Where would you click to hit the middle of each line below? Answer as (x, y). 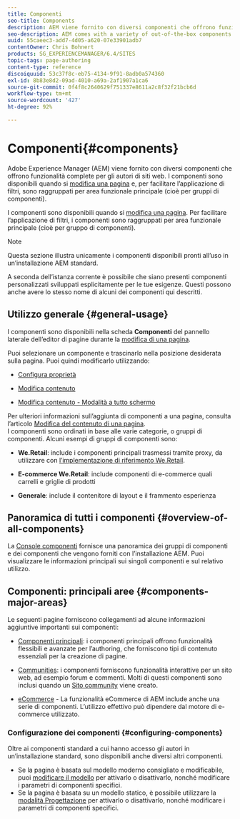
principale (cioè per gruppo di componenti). (71, 227)
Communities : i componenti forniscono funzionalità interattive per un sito (125, 670)
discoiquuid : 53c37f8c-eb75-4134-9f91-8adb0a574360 (86, 74)
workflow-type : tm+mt (40, 94)
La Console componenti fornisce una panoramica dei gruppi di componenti (118, 546)
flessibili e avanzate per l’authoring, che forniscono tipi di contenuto (117, 649)
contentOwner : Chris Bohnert (51, 47)
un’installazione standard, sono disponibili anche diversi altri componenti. (115, 756)
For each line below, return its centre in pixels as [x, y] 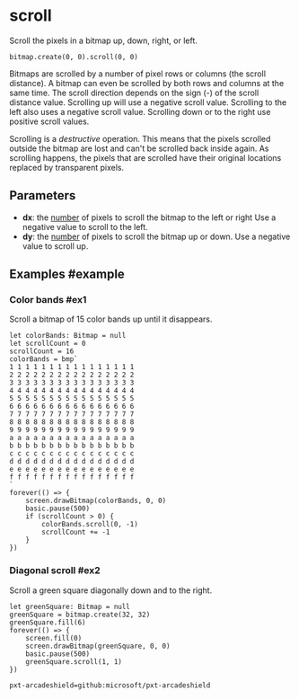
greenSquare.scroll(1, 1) [74, 661]
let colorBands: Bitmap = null [68, 336]
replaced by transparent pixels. [66, 167]
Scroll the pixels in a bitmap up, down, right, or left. [103, 40]
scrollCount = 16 [42, 351]
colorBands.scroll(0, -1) [90, 525]
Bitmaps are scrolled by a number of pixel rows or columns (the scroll [138, 74]
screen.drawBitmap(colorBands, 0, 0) [96, 501]
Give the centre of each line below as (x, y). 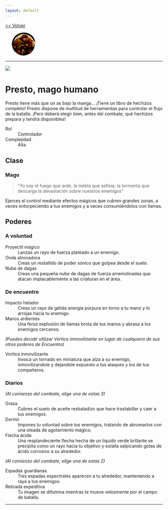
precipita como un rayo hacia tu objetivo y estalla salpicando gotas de (90, 446)
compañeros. (31, 370)
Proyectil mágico (22, 247)
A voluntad (19, 236)
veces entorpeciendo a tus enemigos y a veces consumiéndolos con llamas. (84, 206)
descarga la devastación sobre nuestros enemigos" (70, 191)
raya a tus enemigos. (39, 481)
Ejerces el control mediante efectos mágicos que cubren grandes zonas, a (82, 201)
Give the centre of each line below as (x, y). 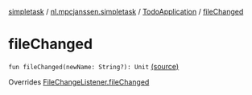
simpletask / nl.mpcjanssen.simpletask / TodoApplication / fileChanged (126, 12)
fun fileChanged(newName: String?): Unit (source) (94, 66)
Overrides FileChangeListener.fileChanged (79, 82)
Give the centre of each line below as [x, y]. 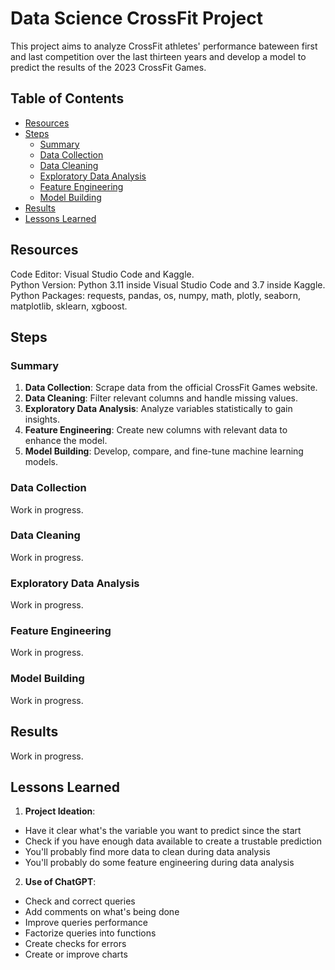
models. [41, 462]
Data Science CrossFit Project [136, 18]
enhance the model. [66, 441]
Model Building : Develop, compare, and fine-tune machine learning [164, 451]
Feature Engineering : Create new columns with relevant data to [156, 430]
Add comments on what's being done [102, 912]
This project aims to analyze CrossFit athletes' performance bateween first [164, 46]
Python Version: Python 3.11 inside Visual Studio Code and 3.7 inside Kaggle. [168, 284]
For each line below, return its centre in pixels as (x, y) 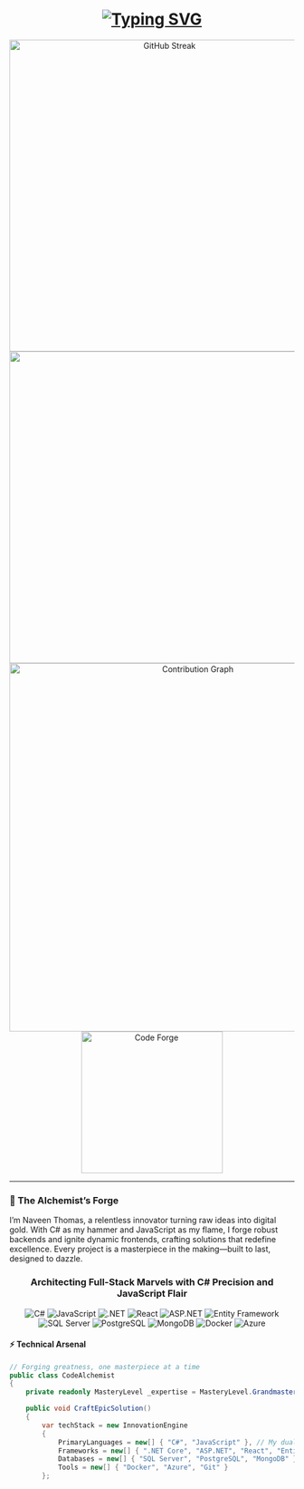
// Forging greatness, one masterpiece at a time (105, 1367)
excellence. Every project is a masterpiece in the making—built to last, (140, 1249)
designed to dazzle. (46, 1259)
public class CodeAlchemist (62, 1375)
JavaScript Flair (152, 1294)
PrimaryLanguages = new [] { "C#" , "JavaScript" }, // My (167, 1442)
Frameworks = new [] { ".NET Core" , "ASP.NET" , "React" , (165, 1451)
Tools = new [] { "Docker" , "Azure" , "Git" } (143, 1468)
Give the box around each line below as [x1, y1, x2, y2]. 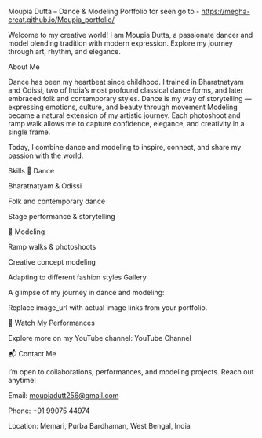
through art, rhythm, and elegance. [8, 47, 122, 56]
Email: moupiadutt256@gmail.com [8, 391, 119, 400]
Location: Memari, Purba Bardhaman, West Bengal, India [8, 422, 191, 430]
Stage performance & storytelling [8, 212, 115, 221]
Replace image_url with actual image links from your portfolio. [8, 303, 208, 312]
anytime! [8, 376, 37, 385]
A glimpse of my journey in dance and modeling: [8, 288, 165, 297]
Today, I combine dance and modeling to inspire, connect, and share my [8, 143, 242, 151]
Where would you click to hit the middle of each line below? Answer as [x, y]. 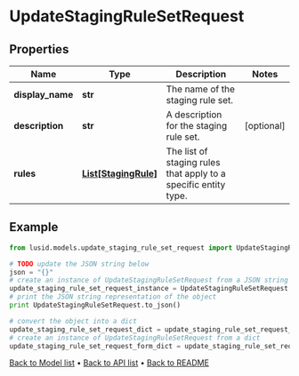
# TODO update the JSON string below [79, 264]
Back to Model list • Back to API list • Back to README [109, 363]
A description [194, 115]
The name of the [201, 89]
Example [34, 227]
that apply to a [196, 173]
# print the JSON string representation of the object [113, 297]
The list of [187, 151]
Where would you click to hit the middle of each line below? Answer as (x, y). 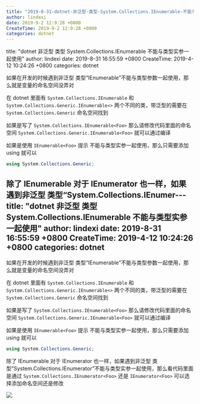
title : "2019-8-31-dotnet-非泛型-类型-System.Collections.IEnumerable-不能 (99, 12)
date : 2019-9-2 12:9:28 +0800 (44, 23)
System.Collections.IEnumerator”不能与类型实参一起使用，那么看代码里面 (104, 368)
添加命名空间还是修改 (37, 383)
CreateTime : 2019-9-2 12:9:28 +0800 (51, 28)
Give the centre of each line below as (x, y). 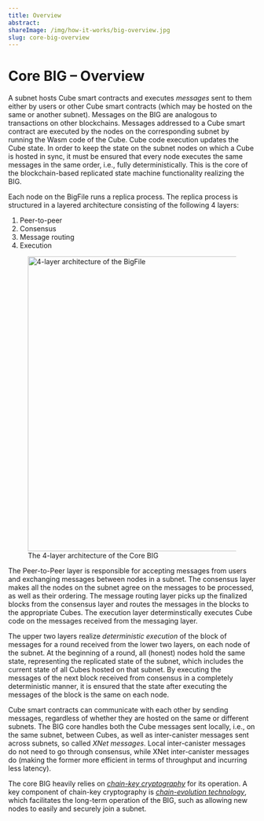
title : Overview (35, 15)
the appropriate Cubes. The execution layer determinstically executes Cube (130, 613)
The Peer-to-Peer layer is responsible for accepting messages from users (128, 571)
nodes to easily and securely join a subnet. (77, 809)
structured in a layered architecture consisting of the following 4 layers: (124, 205)
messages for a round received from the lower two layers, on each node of (129, 645)
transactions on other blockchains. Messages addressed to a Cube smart (126, 123)
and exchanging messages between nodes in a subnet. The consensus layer (132, 580)

=-=-=

#### EXERCISE AIM:
Using the data above, output the line that has "veces entorpeciendo a", the line that has "Frameworks = new", and whatever lines fall between, each exactly as it stands and without pictures.

#### ANSWER AREA:
veces entorpeciendo a tus enemigos y a veces consumiéndolos con llamas. (84, 206)
descarga la devastación sobre nuestros enemigos" (70, 191)
raya a tus enemigos. (39, 481)
Ejerces el control mediante efectos mágicos que cubren grandes zonas, a (82, 201)
Give the centre of each line below as (x, y). 
simpletask / nl.mpcjanssen.simpletask / TodoApplication / fileChanged (126, 12)
fun fileChanged(newName: String?): Unit (source) (94, 66)
Overrides FileChangeListener.fileChanged (79, 82)
Give the centre of each line below as [x, y]. 
models. [41, 462]
Data Science CrossFit Project [136, 18]
enhance the model. [66, 441]
Model Building : Develop, compare, and fine-tune machine learning [164, 451]
Feature Engineering : Create new columns with relevant data to [156, 430]
Add comments on what's being done [102, 912]
This project aims to analyze CrossFit athletes' performance bateween first [164, 46]
Python Version: Python 3.11 inside Visual Studio Code and 3.7 inside Kaggle. [168, 284]
For each line below, return its centre in pixels as (x, y) 
// Forging greatness, one masterpiece at a time (105, 1367)
excellence. Every project is a masterpiece in the making—built to last, (140, 1249)
designed to dazzle. (46, 1259)
public class CodeAlchemist (62, 1375)
JavaScript Flair (152, 1294)
PrimaryLanguages = new [] { "C#" , "JavaScript" }, // My (167, 1442)
Frameworks = new [] { ".NET Core" , "ASP.NET" , "React" , (165, 1451)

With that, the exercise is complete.